Cette cour elle fait une quarantaine de pas de long et une quarantaine de pas de large : je le sais parce que je l’ai fait, j’ai compté !

En temps normal nous allons tous les matins avec Luc-Antoine, boire notre café à l’Express de Paris, en terrasse. Dès les premiers jours du confinement ça s’est avéré évident qu’il fallait qu’on sorte pour boire le café devant les fenêtres de Madame D. On a donc continué au même rythme qu’avant le confinement et on est descendu boire le café dans la cour. Très rapidement il y a une vie sociale qui s‘est installée ici, qui a remplacé de façon convaincante les relations sociales qu’on a à l’extérieur habituellement.

Je descends donc maintenant dans la cour pour boire le café, et pour rencontrer les gens, mes voisins.
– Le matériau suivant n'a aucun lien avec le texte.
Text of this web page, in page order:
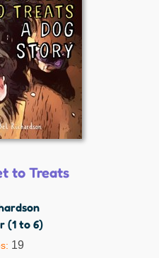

J’y cours aussi depuis qu’il est interdit de courir dehors entre 10 et 19h. En fait, quand je fais mon jogging, je fais le tour complet de tous les petits trottoirs qui bordent cette cour et comme c’est ennuyeux de compter combien de tours je fais, j’ai dans ma poche des boutons, j’en ai une dizaine. À chaque fois que je fais un tour complet je change un bouton de poche. Le bouton passe de la poche gauche à la poche droite et comme ça jusqu’à épuisement des boutons dans ma poche. C’est mon côté Petit Poucet. Quand la poche gauche est vide, j’arrête de courir!

J’ai très souvent essayé d’imaginer cette cour à la construction des immeubles qui datent des années 70, et j’ai toujours pensé qu’il y avait eu une vie très joyeuse. Ça m’a d’ailleurs été confirmé par une des propriétaires, Simone, qui a dit que ce qui se passait en ce moment lui rappelait les années 70.

Moi je vis très bien ce confinement. J’ai aucun problème avec cette affaire. Si ce n’est qu’après il y a des avis contradictoires dans les médias : est-ce que c’était utile ? est-ce que ce n’était pas utile ? ça j’en sais rien, économiquement, d’un point de vue de la santé publique, je ne sais pas. Mais en tout cas d’un point de vue individuel, je trouve que cette rupture dans le quotidien est complètement incroyable.

Je ne suis pas sûre qu’il y ait quelque chose qui me manque. Je pense que… non, je ne crois pas… enfin c’est-à-dire, ce n’est pas assez long pour qu’il y ait quelque chose qui me manque vraiment. Dans la mesure où personne n’est malade ou gravement malade ici c’est comme un moment d’insouciance. Il y a un côté qui ressemble à l’insouciance de mes vacances quand j’étais enfant.

C’est une vraie parenthèse.

Je pense que ça va nous tomber sur la figure après. En tout cas économiquement. Moi je suis comédienne. Qu’est ce qui va se passer dans les théâtres après si on continue à avoir peur de ce virus ?

Dès le début du confinement j’ai lancé un groupe d’écriture avec quelques amis. On a un thème et au bout de quelques jours les gens qui font partie de ce groupe m’envoient un texte puis nous lisons avec Luc-Antoine et une autre personne qui fait partie de ce groupe, les textes en visio-conférence.

Je trouve ça incroyable ce qui se passe dans cette cour : j’ai par moment l’impression d’être au Club Méditerranée de la rue du Pressoir.

Marie Christine, 61 ans. Habite ici depuis 1984, peut-être 1985, en colocation, puis y a vécu en couple et en mère de famille.